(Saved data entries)
──────────────────────────────

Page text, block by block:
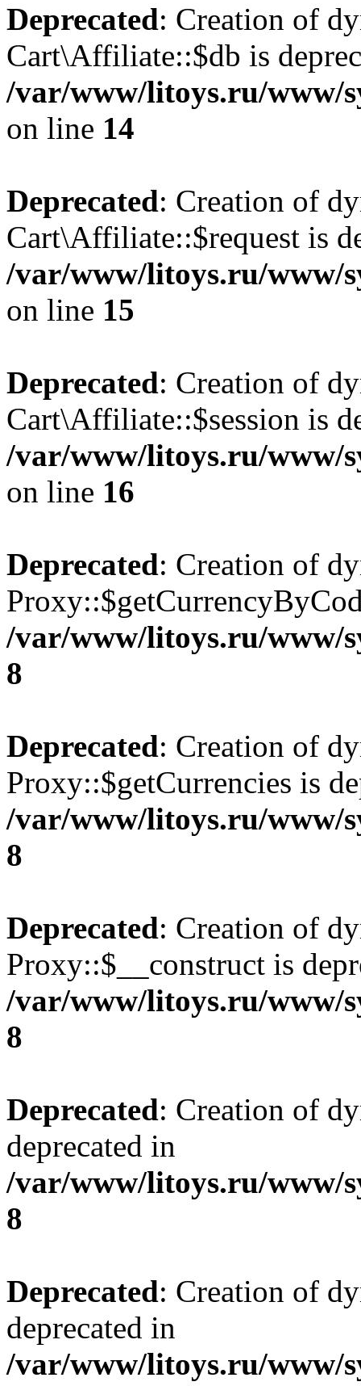
Deprecated: Creation of
Cart\Affiliate::$db is
/var/www/litoys.ru/www/
on line 14
Deprecated: Creation of
Cart\Affiliate::$request is
/var/www/litoys.ru/www/
on line 15
Deprecated: Creation of
Cart\Affiliate::$session is
/var/www/litoys.ru/www/
on line 16
Deprecated: Creation of
/var/www/litoys.ru/www/
8
Deprecated: Creation of
Proxy::$getCurrencies is
/var/www/litoys.ru/www/
8
Deprecated: Creation of
Proxy::$__construct is
/var/www/litoys.ru/www/
8
Deprecated: Creation of
deprecated in
/var/www/litoys.ru/www/
8
Deprecated: Creation of
deprecated in
/var/www/litoys.ru/www/
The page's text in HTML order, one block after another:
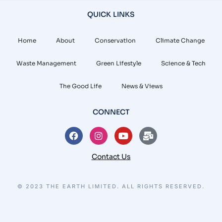
QUICK LINKS
Home About Conservation Climate Change
Waste Management Green Lifestyle Science & Tech
The Good Life News & Views
CONNECT
Contact Us
© 2023 THE EARTH LIMITED. ALL RIGHTS RESERVED.
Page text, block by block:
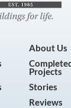
About Us
Projects
Stories
Reviews
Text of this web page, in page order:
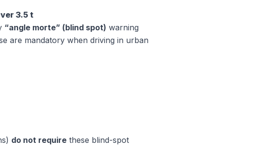
3.5 t
“angle morte” (blind spot) warning
are mandatory when driving in urban
do not require these blind-spot
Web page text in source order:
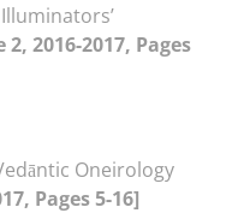
2016-2017, Pages
Oneirology
Pages 5-16]
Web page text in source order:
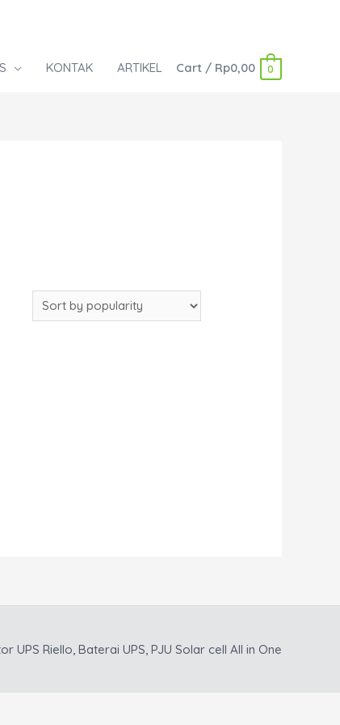
KONTAK ARTIKEL Cart/ Rp0,00 0
UPS Riello, Baterai UPS, PJU Solar cell All in One
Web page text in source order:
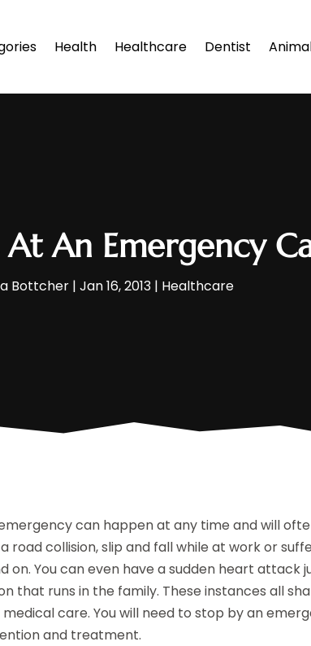
Health Healthcare Dentist
An Emergency
Bottcher| Jan 16, 2013| Healthcare
can happen at any time and will
road collision, slip and fall while at work or
on. You can even have a sudden heart attack
that runs in the family. These instances all
care. You will need to stop by an
and treatment.
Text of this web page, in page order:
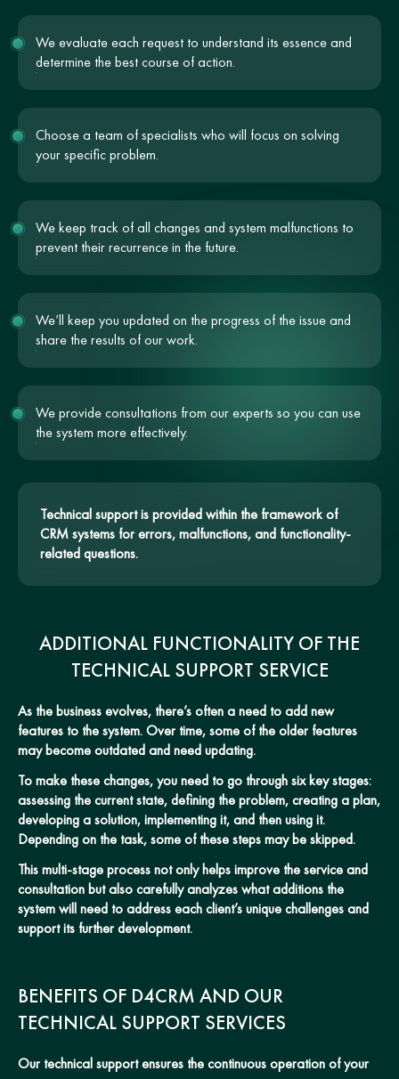
We evaluate each request to understand its essence and
determine the best course of action.
Choose a team of specialists who will focus on solving
your specific problem.
We keep track of all changes and system malfunctions to
prevent their recurrence in the future.
We’ll keep you updated on the progress of the issue and
share the results of our work.
We provide consultations from our experts so you can use
the system more effectively.
Technical support is provided within the framework of
CRM systems for errors, malfunctions, and functionality-
related questions.
ADDITIONAL FUNCTIONALITY OF THE
TECHNICAL SUPPORT SERVICE
As the business evolves, there’s often a need to add new
features to the system. Over time, some of the older features
may become outdated and need updating.
To make these changes, you need to go through six key stages:
assessing the current state, defining the problem, creating a plan,
developing a solution, implementing it, and then using it.
Depending on the task, some of these steps may be skipped.
This multi-stage process not only helps improve the service and
consultation but also carefully analyzes what additions the
system will need to address each client’s unique challenges and
support its further development.
BENEFITS OF D4CRM AND OUR
TECHNICAL SUPPORT SERVICES
Our technical support ensures the continuous operation of your
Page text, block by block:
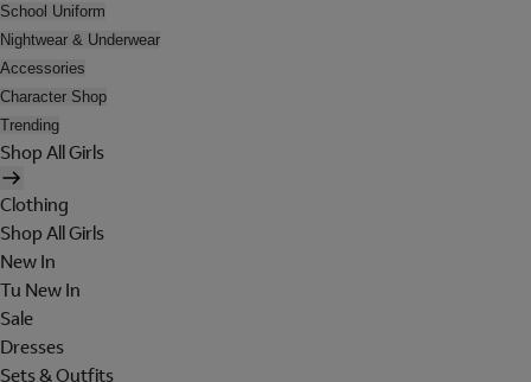
School Uniform
Nightwear & Underwear
Accessories
Character Shop
Trending
Shop All Girls
Clothing
Shop All Girls
New In
Tu New In
Sale
Dresses
Sets & Outfits
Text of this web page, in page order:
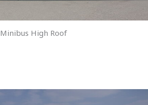
Minibus High Roof
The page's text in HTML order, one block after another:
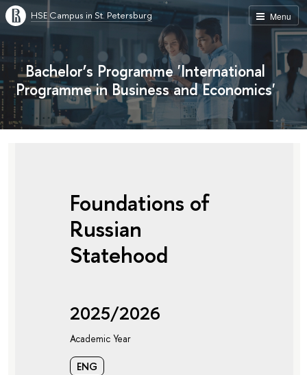
Menu
HSE Campus in St. Petersburg
Bachelor’s Programme 'International
Programme in Business and Economics'
Foundations of
Russian
Statehood
2025/2026
Academic Year
ENG
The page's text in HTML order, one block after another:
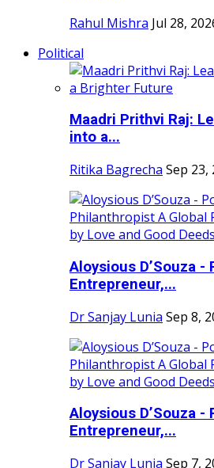
Rahul Mishra Jul 28,
Political
Maadri Prithvi Raj:
into a...
Ritika Bagrecha Sep 23,
Aloysious D’Souza -
Entrepreneur,...
Dr Sanjay Lunia Sep 8,
Aloysious D’Souza -
Entrepreneur,...
Dr Sanjay Lunia Sep 7,
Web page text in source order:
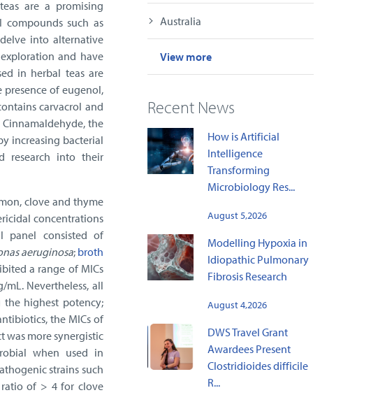
Australia
View more
Recent News
How is Artificial
Intelligence
Transforming
Microbiology Res...
August 5,2026
Modelling Hypoxia in
Idiopathic Pulmonary
Fibrosis Research
August 4,2026
DWS Travel Grant
Awardees Present
Clostridioides difficile
R...
are a promising
such as
into alternative
and have
in herbal teas are
of eugenol,
carvacrol and
the
increasing bacterial
research into their
clove and thyme
concentrations
panel consisted of
aeruginosa; broth
a range of MICs
Nevertheless, all
highest potency;
the MICs of
was more synergistic
when used in
strains such
ratio of > 4 for clove
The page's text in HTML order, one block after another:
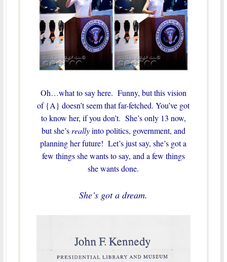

──────────────────────────────

**The problem:** Send back every record exactly as it stands, except the pictures.

**Solution:**
Page text, block by block:
Deprecated: Creation of
Cart\Affiliate::$db is
/var/www/litoys.ru/www/
on line 14
Deprecated: Creation of
Cart\Affiliate::$request is
/var/www/litoys.ru/www/
on line 15
Deprecated: Creation of
Cart\Affiliate::$session is
/var/www/litoys.ru/www/
on line 16
Deprecated: Creation of
/var/www/litoys.ru/www/
8
Deprecated: Creation of
Proxy::$getCurrencies is
/var/www/litoys.ru/www/
8
Deprecated: Creation of
Proxy::$__construct is
/var/www/litoys.ru/www/
8
Deprecated: Creation of
deprecated in
/var/www/litoys.ru/www/
8
Deprecated: Creation of
deprecated in
/var/www/litoys.ru/www/
The page's text in HTML order, one block after another:
QUICK LINKS
Home About Conservation Climate Change
Waste Management Green Lifestyle Science & Tech
The Good Life News & Views
CONNECT
Contact Us
© 2023 THE EARTH LIMITED. ALL RIGHTS RESERVED.
Page text, block by block:
About Us
Projects
Stories
Reviews
Text of this web page, in page order:
3.5 t
“angle morte” (blind spot) warning
are mandatory when driving in urban
do not require these blind-spot
Web page text in source order:
2016-2017, Pages
Oneirology
Pages 5-16]
Web page text in source order:
KONTAK ARTIKEL Cart/ Rp0,00 0
UPS Riello, Baterai UPS, PJU Solar cell All in One
Web page text in source order:
Health Healthcare Dentist
An Emergency
Bottcher| Jan 16, 2013| Healthcare
can happen at any time and will
road collision, slip and fall while at work or
on. You can even have a sudden heart attack
that runs in the family. These instances all
care. You will need to stop by an
and treatment.
Text of this web page, in page order:
We evaluate each request to understand its essence and
determine the best course of action.
Choose a team of specialists who will focus on solving
your specific problem.
We keep track of all changes and system malfunctions to
prevent their recurrence in the future.
We’ll keep you updated on the progress of the issue and
share the results of our work.
We provide consultations from our experts so you can use
the system more effectively.
Technical support is provided within the framework of
CRM systems for errors, malfunctions, and functionality-
related questions.
ADDITIONAL FUNCTIONALITY OF THE
TECHNICAL SUPPORT SERVICE
As the business evolves, there’s often a need to add new
features to the system. Over time, some of the older features
may become outdated and need updating.
To make these changes, you need to go through six key stages:
assessing the current state, defining the problem, creating a plan,
developing a solution, implementing it, and then using it.
Depending on the task, some of these steps may be skipped.
This multi-stage process not only helps improve the service and
consultation but also carefully analyzes what additions the
system will need to address each client’s unique challenges and
support its further development.
BENEFITS OF D4CRM AND OUR
TECHNICAL SUPPORT SERVICES
Our technical support ensures the continuous operation of your
Page text, block by block:
School Uniform
Nightwear & Underwear
Accessories
Character Shop
Trending
Shop All Girls
Clothing
Shop All Girls
New In
Tu New In
Sale
Dresses
Sets & Outfits
Text of this web page, in page order:
Minibus High Roof
The page's text in HTML order, one block after another:
Menu
HSE Campus in St. Petersburg
Bachelor’s Programme 'International
Programme in Business and Economics'
Foundations of
Russian
Statehood
2025/2026
Academic Year
ENG
The page's text in HTML order, one block after another:
Rahul Mishra Jul 28,
Political
Maadri Prithvi Raj:
into a...
Ritika Bagrecha Sep 23,
Aloysious D’Souza -
Entrepreneur,...
Dr Sanjay Lunia Sep 8,
Aloysious D’Souza -
Entrepreneur,...
Dr Sanjay Lunia Sep 7,
Web page text in source order:
Australia
View more
Recent News
How is Artificial
Intelligence
Transforming
Microbiology Res...
August 5,2026
Modelling Hypoxia in
Idiopathic Pulmonary
Fibrosis Research
August 4,2026
DWS Travel Grant
Awardees Present
Clostridioides difficile
R...
are a promising
such as
into alternative
and have
in herbal teas are
of eugenol,
carvacrol and
the
increasing bacterial
research into their
clove and thyme
concentrations
panel consisted of
aeruginosa; broth
a range of MICs
Nevertheless, all
highest potency;
the MICs of
was more synergistic
when used in
strains such
ratio of > 4 for clove
The page's text in HTML order, one block after another:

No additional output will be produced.